> [What needs to be done]: Return all of the entries below, word for word. Omit each picture.

Top of Material provided

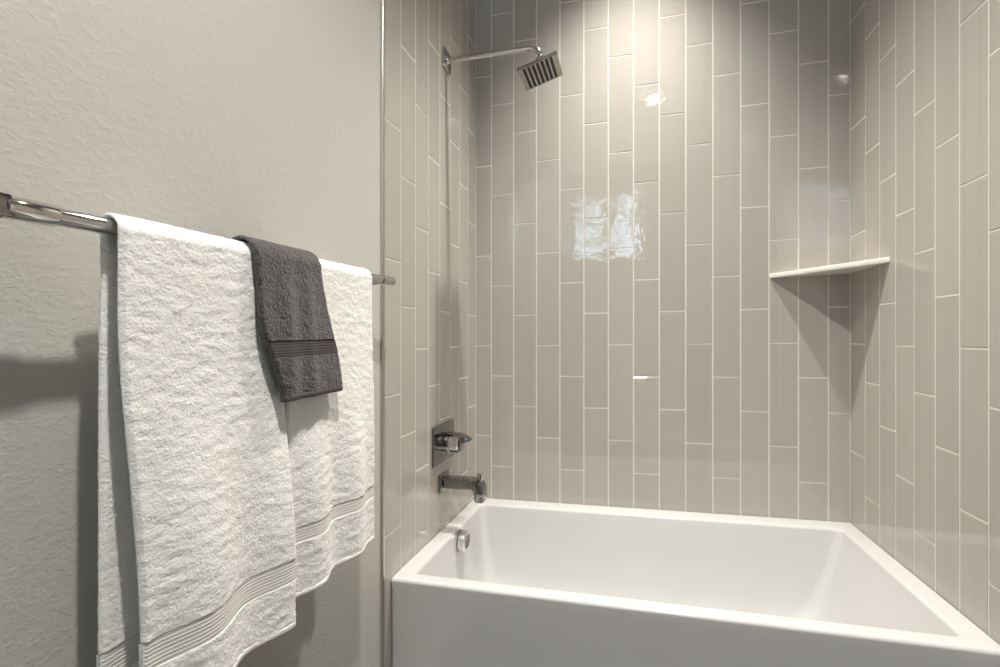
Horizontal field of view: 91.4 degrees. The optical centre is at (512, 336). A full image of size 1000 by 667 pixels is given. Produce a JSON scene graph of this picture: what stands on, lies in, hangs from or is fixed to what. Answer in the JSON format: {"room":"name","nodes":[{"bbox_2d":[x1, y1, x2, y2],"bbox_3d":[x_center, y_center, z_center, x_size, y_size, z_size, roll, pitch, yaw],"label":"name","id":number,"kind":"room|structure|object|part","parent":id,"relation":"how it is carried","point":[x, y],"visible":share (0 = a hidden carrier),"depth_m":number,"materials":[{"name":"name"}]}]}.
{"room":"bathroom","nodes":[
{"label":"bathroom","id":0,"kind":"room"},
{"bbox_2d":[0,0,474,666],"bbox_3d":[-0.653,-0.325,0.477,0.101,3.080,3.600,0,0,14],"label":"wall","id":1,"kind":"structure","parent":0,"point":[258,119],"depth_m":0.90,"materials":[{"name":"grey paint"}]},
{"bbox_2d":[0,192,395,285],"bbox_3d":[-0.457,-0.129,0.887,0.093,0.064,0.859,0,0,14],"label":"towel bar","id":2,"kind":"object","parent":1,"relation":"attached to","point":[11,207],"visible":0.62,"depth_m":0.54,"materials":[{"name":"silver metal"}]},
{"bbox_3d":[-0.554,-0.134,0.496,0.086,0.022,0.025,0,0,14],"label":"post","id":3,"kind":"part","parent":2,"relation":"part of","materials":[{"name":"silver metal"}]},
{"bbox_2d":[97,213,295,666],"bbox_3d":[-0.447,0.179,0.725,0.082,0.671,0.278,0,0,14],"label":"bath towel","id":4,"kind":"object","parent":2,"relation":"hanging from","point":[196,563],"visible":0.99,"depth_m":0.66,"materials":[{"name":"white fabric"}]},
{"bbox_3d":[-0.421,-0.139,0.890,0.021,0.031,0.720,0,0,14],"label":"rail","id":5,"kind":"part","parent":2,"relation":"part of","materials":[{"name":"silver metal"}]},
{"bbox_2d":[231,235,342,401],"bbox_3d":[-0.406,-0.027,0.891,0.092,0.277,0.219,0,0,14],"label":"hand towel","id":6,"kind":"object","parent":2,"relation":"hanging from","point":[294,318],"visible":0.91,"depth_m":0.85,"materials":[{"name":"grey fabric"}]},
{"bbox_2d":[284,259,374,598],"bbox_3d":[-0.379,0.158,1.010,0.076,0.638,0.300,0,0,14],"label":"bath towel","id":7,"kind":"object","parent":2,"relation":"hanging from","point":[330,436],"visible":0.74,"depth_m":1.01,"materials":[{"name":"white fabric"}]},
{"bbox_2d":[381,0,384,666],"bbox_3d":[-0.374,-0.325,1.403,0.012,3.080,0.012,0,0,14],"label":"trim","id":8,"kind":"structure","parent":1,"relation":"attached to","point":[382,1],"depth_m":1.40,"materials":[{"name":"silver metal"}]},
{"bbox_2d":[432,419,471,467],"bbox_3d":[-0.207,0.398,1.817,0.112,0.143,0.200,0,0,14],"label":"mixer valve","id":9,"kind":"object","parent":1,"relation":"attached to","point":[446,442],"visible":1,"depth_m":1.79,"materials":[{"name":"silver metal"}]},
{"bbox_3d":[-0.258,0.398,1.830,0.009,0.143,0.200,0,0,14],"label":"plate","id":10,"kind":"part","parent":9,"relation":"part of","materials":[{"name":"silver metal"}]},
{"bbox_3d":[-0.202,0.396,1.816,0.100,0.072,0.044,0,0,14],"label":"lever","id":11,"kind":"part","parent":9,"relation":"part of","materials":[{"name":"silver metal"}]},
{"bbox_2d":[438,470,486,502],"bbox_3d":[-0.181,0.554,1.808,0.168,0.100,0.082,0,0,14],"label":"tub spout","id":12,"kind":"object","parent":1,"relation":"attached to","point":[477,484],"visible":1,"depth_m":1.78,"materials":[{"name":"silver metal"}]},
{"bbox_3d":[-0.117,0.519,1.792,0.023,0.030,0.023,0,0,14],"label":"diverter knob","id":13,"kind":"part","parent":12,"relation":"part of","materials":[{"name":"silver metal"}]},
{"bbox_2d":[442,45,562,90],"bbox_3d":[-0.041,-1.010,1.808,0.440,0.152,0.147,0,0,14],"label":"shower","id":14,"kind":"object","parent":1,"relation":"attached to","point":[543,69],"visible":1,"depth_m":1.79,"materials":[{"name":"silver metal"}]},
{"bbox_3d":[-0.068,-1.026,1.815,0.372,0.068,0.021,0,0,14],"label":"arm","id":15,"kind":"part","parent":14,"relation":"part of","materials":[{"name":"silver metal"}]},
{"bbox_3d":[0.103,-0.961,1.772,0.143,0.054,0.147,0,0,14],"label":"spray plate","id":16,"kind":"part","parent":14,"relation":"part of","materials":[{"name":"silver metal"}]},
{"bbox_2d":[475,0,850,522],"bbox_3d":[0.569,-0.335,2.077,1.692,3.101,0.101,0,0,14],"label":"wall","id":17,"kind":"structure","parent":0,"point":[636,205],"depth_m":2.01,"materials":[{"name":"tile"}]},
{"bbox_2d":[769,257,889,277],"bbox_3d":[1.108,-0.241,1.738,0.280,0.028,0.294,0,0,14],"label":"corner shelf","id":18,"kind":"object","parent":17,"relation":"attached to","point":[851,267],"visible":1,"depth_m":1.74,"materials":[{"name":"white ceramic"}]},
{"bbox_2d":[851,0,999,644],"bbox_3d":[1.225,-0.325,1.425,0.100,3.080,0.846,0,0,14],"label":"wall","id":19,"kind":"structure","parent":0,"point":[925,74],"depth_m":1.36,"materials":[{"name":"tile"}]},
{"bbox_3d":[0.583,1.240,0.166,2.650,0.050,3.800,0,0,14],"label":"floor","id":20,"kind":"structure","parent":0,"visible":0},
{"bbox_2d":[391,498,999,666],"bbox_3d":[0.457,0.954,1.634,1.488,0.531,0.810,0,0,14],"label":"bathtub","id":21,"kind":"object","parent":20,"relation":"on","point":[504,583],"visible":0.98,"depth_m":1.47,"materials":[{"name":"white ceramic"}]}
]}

Bottom of Material provided

> [Result of the task]:
Horizontal field of view: 91.4 degrees. The optical centre is at (512, 336). A full image of size 1000 by 667 pixels is given. Produce a JSON scene graph of this picture: what stands on, lies in, hangs from or is fixed to what. Answer in the JSON format: {"room":"name","nodes":[{"bbox_2d":[x1, y1, x2, y2],"bbox_3d":[x_center, y_center, z_center, x_size, y_size, z_size, roll, pitch, yaw],"label":"name","id":number,"kind":"room|structure|object|part","parent":id,"relation":"how it is carried","point":[x, y],"visible":share (0 = a hidden carrier),"depth_m":number,"materials":[{"name":"name"}]}]}.
{"room":"bathroom","nodes":[
{"label":"bathroom","id":0,"kind":"room"},
{"bbox_2d":[0,0,474,666],"bbox_3d":[-0.653,-0.325,0.477,0.101,3.080,3.600,0,0,14],"label":"wall","id":1,"kind":"structure","parent":0,"point":[258,119],"depth_m":0.90,"materials":[{"name":"grey paint"}]},
{"bbox_2d":[0,192,395,285],"bbox_3d":[-0.457,-0.129,0.887,0.093,0.064,0.859,0,0,14],"label":"towel bar","id":2,"kind":"object","parent":1,"relation":"attached to","point":[11,207],"visible":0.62,"depth_m":0.54,"materials":[{"name":"silver metal"}]},
{"bbox_3d":[-0.554,-0.134,0.496,0.086,0.022,0.025,0,0,14],"label":"post","id":3,"kind":"part","parent":2,"relation":"part of","materials":[{"name":"silver metal"}]},
{"bbox_2d":[97,213,295,666],"bbox_3d":[-0.447,0.179,0.725,0.082,0.671,0.278,0,0,14],"label":"bath towel","id":4,"kind":"object","parent":2,"relation":"hanging from","point":[196,563],"visible":0.99,"depth_m":0.66,"materials":[{"name":"white fabric"}]},
{"bbox_3d":[-0.421,-0.139,0.890,0.021,0.031,0.720,0,0,14],"label":"rail","id":5,"kind":"part","parent":2,"relation":"part of","materials":[{"name":"silver metal"}]},
{"bbox_2d":[231,235,342,401],"bbox_3d":[-0.406,-0.027,0.891,0.092,0.277,0.219,0,0,14],"label":"hand towel","id":6,"kind":"object","parent":2,"relation":"hanging from","point":[294,318],"visible":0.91,"depth_m":0.85,"materials":[{"name":"grey fabric"}]},
{"bbox_2d":[284,259,374,598],"bbox_3d":[-0.379,0.158,1.010,0.076,0.638,0.300,0,0,14],"label":"bath towel","id":7,"kind":"object","parent":2,"relation":"hanging from","point":[330,436],"visible":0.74,"depth_m":1.01,"materials":[{"name":"white fabric"}]},
{"bbox_2d":[381,0,384,666],"bbox_3d":[-0.374,-0.325,1.403,0.012,3.080,0.012,0,0,14],"label":"trim","id":8,"kind":"structure","parent":1,"relation":"attached to","point":[382,1],"depth_m":1.40,"materials":[{"name":"silver metal"}]},
{"bbox_2d":[432,419,471,467],"bbox_3d":[-0.207,0.398,1.817,0.112,0.143,0.200,0,0,14],"label":"mixer valve","id":9,"kind":"object","parent":1,"relation":"attached to","point":[446,442],"visible":1,"depth_m":1.79,"materials":[{"name":"silver metal"}]},
{"bbox_3d":[-0.258,0.398,1.830,0.009,0.143,0.200,0,0,14],"label":"plate","id":10,"kind":"part","parent":9,"relation":"part of","materials":[{"name":"silver metal"}]},
{"bbox_3d":[-0.202,0.396,1.816,0.100,0.072,0.044,0,0,14],"label":"lever","id":11,"kind":"part","parent":9,"relation":"part of","materials":[{"name":"silver metal"}]},
{"bbox_2d":[438,470,486,502],"bbox_3d":[-0.181,0.554,1.808,0.168,0.100,0.082,0,0,14],"label":"tub spout","id":12,"kind":"object","parent":1,"relation":"attached to","point":[477,484],"visible":1,"depth_m":1.78,"materials":[{"name":"silver metal"}]},
{"bbox_3d":[-0.117,0.519,1.792,0.023,0.030,0.023,0,0,14],"label":"diverter knob","id":13,"kind":"part","parent":12,"relation":"part of","materials":[{"name":"silver metal"}]},
{"bbox_2d":[442,45,562,90],"bbox_3d":[-0.041,-1.010,1.808,0.440,0.152,0.147,0,0,14],"label":"shower","id":14,"kind":"object","parent":1,"relation":"attached to","point":[543,69],"visible":1,"depth_m":1.79,"materials":[{"name":"silver metal"}]},
{"bbox_3d":[-0.068,-1.026,1.815,0.372,0.068,0.021,0,0,14],"label":"arm","id":15,"kind":"part","parent":14,"relation":"part of","materials":[{"name":"silver metal"}]},
{"bbox_3d":[0.103,-0.961,1.772,0.143,0.054,0.147,0,0,14],"label":"spray plate","id":16,"kind":"part","parent":14,"relation":"part of","materials":[{"name":"silver metal"}]},
{"bbox_2d":[475,0,850,522],"bbox_3d":[0.569,-0.335,2.077,1.692,3.101,0.101,0,0,14],"label":"wall","id":17,"kind":"structure","parent":0,"point":[636,205],"depth_m":2.01,"materials":[{"name":"tile"}]},
{"bbox_2d":[769,257,889,277],"bbox_3d":[1.108,-0.241,1.738,0.280,0.028,0.294,0,0,14],"label":"corner shelf","id":18,"kind":"object","parent":17,"relation":"attached to","point":[851,267],"visible":1,"depth_m":1.74,"materials":[{"name":"white ceramic"}]},
{"bbox_2d":[851,0,999,644],"bbox_3d":[1.225,-0.325,1.425,0.100,3.080,0.846,0,0,14],"label":"wall","id":19,"kind":"structure","parent":0,"point":[925,74],"depth_m":1.36,"materials":[{"name":"tile"}]},
{"bbox_3d":[0.583,1.240,0.166,2.650,0.050,3.800,0,0,14],"label":"floor","id":20,"kind":"structure","parent":0,"visible":0},
{"bbox_2d":[391,498,999,666],"bbox_3d":[0.457,0.954,1.634,1.488,0.531,0.810,0,0,14],"label":"bathtub","id":21,"kind":"object","parent":20,"relation":"on","point":[504,583],"visible":0.98,"depth_m":1.47,"materials":[{"name":"white ceramic"}]}
]}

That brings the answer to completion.